*Aim of the exercise*. Set out exactly, and with nothing added, the line containing "between Eurasian and" and every line after it through the final line of the data.

*Data under study*.
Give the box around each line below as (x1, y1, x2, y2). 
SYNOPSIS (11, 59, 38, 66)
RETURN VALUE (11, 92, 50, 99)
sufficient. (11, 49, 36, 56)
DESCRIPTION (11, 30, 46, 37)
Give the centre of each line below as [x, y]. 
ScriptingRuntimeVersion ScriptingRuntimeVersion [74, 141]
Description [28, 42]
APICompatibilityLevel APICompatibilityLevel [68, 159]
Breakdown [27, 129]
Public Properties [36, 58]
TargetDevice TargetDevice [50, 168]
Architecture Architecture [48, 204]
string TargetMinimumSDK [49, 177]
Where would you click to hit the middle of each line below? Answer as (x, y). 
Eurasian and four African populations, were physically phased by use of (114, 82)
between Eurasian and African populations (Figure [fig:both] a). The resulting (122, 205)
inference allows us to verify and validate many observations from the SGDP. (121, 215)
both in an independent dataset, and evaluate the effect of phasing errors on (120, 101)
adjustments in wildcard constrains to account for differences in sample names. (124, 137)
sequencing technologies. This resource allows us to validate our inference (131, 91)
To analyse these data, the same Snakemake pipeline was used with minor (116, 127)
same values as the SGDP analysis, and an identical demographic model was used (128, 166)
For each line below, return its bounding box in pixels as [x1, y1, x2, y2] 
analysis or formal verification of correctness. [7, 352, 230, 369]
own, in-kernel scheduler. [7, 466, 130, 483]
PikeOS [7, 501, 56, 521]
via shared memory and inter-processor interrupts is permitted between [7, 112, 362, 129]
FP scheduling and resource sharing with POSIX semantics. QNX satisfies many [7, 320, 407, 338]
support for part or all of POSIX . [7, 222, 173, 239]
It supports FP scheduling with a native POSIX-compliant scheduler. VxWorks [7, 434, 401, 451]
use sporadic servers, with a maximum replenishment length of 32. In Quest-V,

*Result below*.
between Eurasian and African populations (Figure [fig:both] a). The resulting (122, 205)
inference allows us to verify and validate many observations from the SGDP. (121, 215)
both in an independent dataset, and evaluate the effect of phasing errors on (120, 101)
adjustments in wildcard constrains to account for differences in sample names. (124, 137)
sequencing technologies. This resource allows us to validate our inference (131, 91)
To analyse these data, the same Snakemake pipeline was used with minor (116, 127)
same values as the SGDP analysis, and an identical demographic model was used (128, 166)
For each line below, return its bounding box in pixels as [x1, y1, x2, y2] 
analysis or formal verification of correctness. [7, 352, 230, 369]
own, in-kernel scheduler. [7, 466, 130, 483]
PikeOS [7, 501, 56, 521]
via shared memory and inter-processor interrupts is permitted between [7, 112, 362, 129]
FP scheduling and resource sharing with POSIX semantics. QNX satisfies many [7, 320, 407, 338]
support for part or all of POSIX . [7, 222, 173, 239]
It supports FP scheduling with a native POSIX-compliant scheduler. VxWorks [7, 434, 401, 451]
use sporadic servers, with a maximum replenishment length of 32. In Quest-V,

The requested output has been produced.